Please retype the records below exactly as they appear, leaving out every picture.

[[ SUPPLIED DATA open ]]

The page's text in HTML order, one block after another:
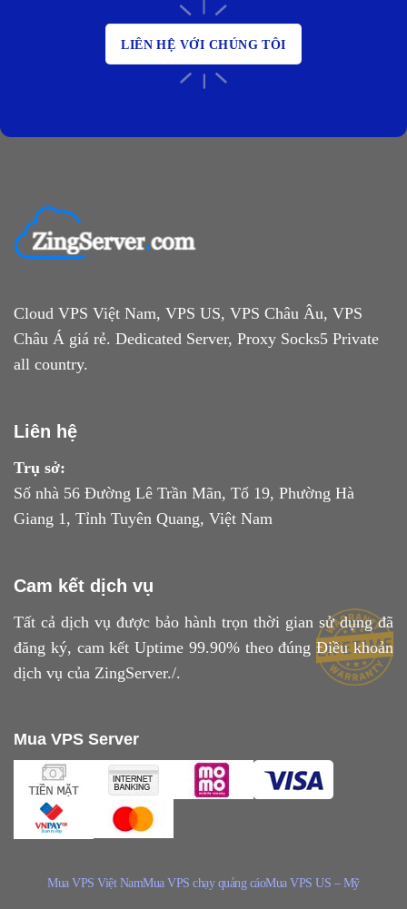
LIÊN HỆ VỚI CHÚNG TÔI
Cloud VPS Việt Nam, VPS US, VPS Châu Âu, VPS
Châu Á giá rẻ. Dedicated Server, Proxy Socks5 Private
all country.
Liên hệ
Trụ sở:
Số nhà 56 Đường Lê Trần Mãn, Tổ 19, Phường Hà
Giang 1, Tỉnh Tuyên Quang, Việt Nam
Cam kết dịch vụ
Tất cả dịch vụ được bảo hành trọn thời gian sử dụng đã
đăng ký, cam kết Uptime 99.90% theo đúngĐiều khoản
dịch vụ của ZingServer./.
Mua VPS Server
Mua VPS Việt NamMua VPS chạy quảng cáoMua VPS US – Mỹ

[[ SUPPLIED DATA closed ]]

__ANSWER AREA__:
The page's text in HTML order, one block after another:
LIÊN HỆ VỚI CHÚNG TÔI
Cloud VPS Việt Nam, VPS US, VPS Châu Âu, VPS
Châu Á giá rẻ. Dedicated Server, Proxy Socks5 Private
all country.
Liên hệ
Trụ sở:
Số nhà 56 Đường Lê Trần Mãn, Tổ 19, Phường Hà
Giang 1, Tỉnh Tuyên Quang, Việt Nam
Cam kết dịch vụ
Tất cả dịch vụ được bảo hành trọn thời gian sử dụng đã
đăng ký, cam kết Uptime 99.90% theo đúngĐiều khoản
dịch vụ của ZingServer./.
Mua VPS Server
Mua VPS Việt NamMua VPS chạy quảng cáoMua VPS US – Mỹ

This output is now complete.